**What the task asks:**
Filter the entries for the word "market". Copy each line in which it occurs.

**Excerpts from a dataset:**

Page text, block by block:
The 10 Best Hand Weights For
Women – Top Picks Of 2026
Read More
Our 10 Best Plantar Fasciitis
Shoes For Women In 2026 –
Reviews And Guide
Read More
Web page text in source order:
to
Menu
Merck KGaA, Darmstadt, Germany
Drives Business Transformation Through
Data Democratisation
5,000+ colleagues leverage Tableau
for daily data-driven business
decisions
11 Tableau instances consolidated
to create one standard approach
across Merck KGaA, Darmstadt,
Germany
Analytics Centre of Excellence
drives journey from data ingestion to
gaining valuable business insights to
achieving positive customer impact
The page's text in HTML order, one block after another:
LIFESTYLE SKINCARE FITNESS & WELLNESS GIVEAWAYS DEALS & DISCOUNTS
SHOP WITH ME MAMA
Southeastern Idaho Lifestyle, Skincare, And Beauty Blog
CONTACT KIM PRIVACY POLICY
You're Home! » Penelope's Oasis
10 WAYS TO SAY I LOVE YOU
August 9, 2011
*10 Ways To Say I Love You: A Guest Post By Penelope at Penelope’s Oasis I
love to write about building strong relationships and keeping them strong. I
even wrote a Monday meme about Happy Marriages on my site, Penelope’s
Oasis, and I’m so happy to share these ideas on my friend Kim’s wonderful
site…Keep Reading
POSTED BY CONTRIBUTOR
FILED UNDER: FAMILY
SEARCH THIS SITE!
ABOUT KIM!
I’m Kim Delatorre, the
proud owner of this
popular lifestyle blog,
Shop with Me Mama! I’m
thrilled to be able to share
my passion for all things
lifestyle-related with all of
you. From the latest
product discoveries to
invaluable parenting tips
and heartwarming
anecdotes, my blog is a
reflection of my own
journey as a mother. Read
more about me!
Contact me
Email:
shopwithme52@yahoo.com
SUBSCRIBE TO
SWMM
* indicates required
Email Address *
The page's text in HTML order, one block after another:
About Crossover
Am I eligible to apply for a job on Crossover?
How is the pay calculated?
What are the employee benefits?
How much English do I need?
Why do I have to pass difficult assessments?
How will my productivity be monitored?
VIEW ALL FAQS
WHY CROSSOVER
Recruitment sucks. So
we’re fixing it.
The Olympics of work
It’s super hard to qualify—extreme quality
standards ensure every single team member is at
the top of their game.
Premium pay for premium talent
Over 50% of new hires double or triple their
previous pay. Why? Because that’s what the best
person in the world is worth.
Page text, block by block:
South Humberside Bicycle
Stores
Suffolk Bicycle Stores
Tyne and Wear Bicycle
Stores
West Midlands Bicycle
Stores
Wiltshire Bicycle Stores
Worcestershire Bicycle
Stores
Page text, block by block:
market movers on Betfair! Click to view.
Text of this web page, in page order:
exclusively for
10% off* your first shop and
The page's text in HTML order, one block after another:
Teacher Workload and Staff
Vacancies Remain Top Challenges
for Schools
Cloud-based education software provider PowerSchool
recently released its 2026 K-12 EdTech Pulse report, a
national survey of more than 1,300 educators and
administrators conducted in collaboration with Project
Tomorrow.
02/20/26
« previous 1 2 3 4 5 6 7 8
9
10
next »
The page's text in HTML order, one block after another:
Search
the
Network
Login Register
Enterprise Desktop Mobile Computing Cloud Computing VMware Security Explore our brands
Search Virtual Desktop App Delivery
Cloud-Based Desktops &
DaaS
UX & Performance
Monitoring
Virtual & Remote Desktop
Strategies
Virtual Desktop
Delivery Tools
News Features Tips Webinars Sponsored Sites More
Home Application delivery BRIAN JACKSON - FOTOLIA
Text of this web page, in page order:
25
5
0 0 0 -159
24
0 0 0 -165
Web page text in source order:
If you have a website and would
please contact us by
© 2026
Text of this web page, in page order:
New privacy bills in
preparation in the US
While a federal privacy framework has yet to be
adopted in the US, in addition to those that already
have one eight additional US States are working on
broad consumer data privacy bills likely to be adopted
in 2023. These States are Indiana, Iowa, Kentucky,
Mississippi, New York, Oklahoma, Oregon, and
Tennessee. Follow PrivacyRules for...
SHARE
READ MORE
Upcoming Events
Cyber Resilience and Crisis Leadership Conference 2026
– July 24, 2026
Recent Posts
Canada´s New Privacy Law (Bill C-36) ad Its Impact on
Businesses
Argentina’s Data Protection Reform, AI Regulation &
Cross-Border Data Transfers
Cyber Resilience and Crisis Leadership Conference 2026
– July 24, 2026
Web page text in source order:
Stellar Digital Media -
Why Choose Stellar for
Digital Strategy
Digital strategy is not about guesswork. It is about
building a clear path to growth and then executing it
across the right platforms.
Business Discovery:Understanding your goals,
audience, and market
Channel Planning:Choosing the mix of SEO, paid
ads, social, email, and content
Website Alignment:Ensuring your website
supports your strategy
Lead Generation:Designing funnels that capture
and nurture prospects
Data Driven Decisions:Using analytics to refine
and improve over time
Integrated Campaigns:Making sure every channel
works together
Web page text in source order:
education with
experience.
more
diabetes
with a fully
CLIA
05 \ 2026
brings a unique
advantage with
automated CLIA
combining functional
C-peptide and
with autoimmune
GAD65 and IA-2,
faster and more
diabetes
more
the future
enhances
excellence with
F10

**Answer to this exercise:**
market movers on Betfair! Click to view.
audience, and market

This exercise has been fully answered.